まぁ、確かにもっといくらでも面白い能力の描きようはあったとも思うけども、「予知能力」を主体にしたヒーローという今までにないヒーロー像を作り上げたってだけでもめちゃくちゃすごいよ。

そして、今作もちろん大元は「SSU」。あの「スパイダーマン」と関わりがあるキャラクターの作品ということで、特に今作では過去一「関連性」がある作品だと言える。

例えば、全編に渡って印象的に使われる窓のヒビやカーテン、水中での能力発露なんかどうしたってスパイダーマンのモチーフである「クモ」を連想させるし、スパイダーマンといえばな「大いなる力」というワードも出てくるし、エザキエルのヴィランとしての格好がまんまサムライミ版のブラックスーツ・スパイダーマンみたいだし、なんと言っても事前では吹き替えのキャスト発表で演じるキャラ発表も含めて「あえて」伏せられていた「あのキャラクター」の若かりし頃の登場よ!!

序盤で何気ない会話の中で「あの人」のフルネームが出てきた時は「え?」と聞き間違いかと思ったけど、じゃあその人が付き合ってる人ってのが「あの人」で「あの人」が妊ってる子ってのが「あの人」じゃんか!!

いやぁ、「クモ」的に言うならば、繋げてきたなぁ笑。ただこういう知ってる人が観ると「おぉ!」とテンションがグッとあがる感じ、全然好きです。

ただ、別に知らなきゃ楽しめないわけではなくて、知っているとちょっとお得くらいのバランス配分なのも良かったと思う。
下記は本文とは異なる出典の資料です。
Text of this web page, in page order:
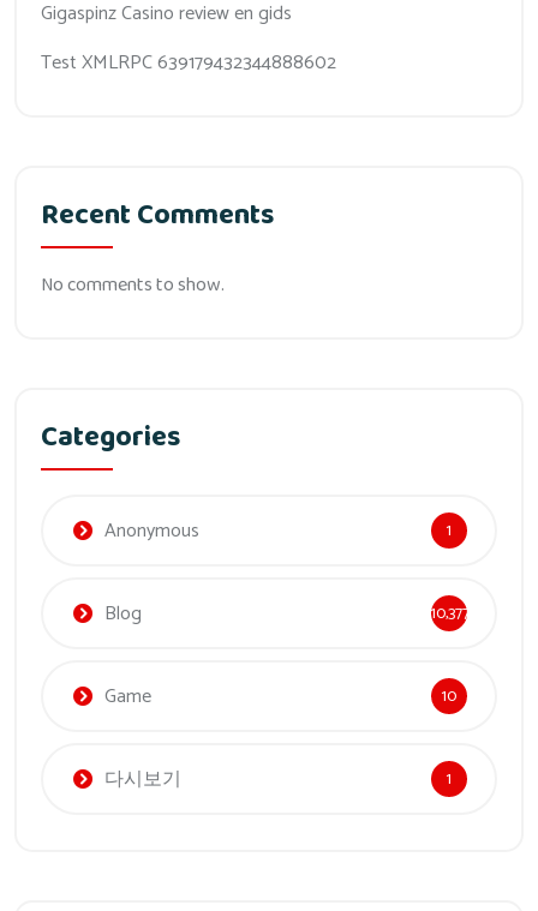
Gigaspinz Casino review en gids
Test XMLRPC 639179432344888602
Recent Comments
No comments to show.
Categories
Anonymous 1
Blog 10,377
Game 10
다시보기 1
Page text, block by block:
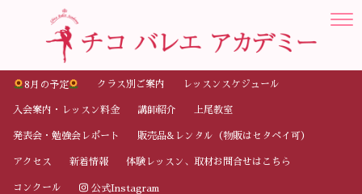
8月の予定 クラス別ご案内 レッスンスケジュール
入会案内・レッスン料金 講師紹介 上尾教室
発表会・勉強会レポート 販売品&レンタル（物販はセタペイ可）
アクセス 新着情報 体験レッスン、取材お問合せはこちら
コンクール 公式Instagram
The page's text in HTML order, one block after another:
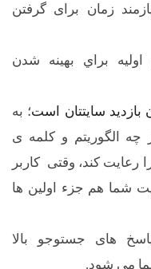
زمان برای گرفتن
براي بهينه شدن
بازدید سایتتان است؛ به
چه الگوریتم و کلمه ی
رعایت کند، وقتی کاربر
شما هم جزء اولین ها
های جستوجو بالا
می شود.

ということで初見の方でもこれは全然楽しめるんじゃないのかな?

まぁ、ただ言いたいことがないわけじゃない。結局のところキャシー含めて、将来的にはヒーローでも現在はパンピーなのに、そんな女の子たち相手に結果的に負けちゃうエザキエル、弱くね?ってなっちゃうし、キャシーがペルーに行って戻ってくるまで早くね?とか終盤にかけて事態が早急な印象もある。

また、結局のところ、今作では彼女たちが「スパイダー・ウーマン」になる理由は明かされず、こういうヒーロー映画を見慣れていない人にとっては「え?なんで結局ヒーローになれたの?」って謎が残ってしまうところも極めて惜しい。

あと、散々勿体ぶって、結局生まれた「あの子」の名前言わないのかよ!せめて「ピ」、「ピ」だけでもさぁ、言ってくれよ!!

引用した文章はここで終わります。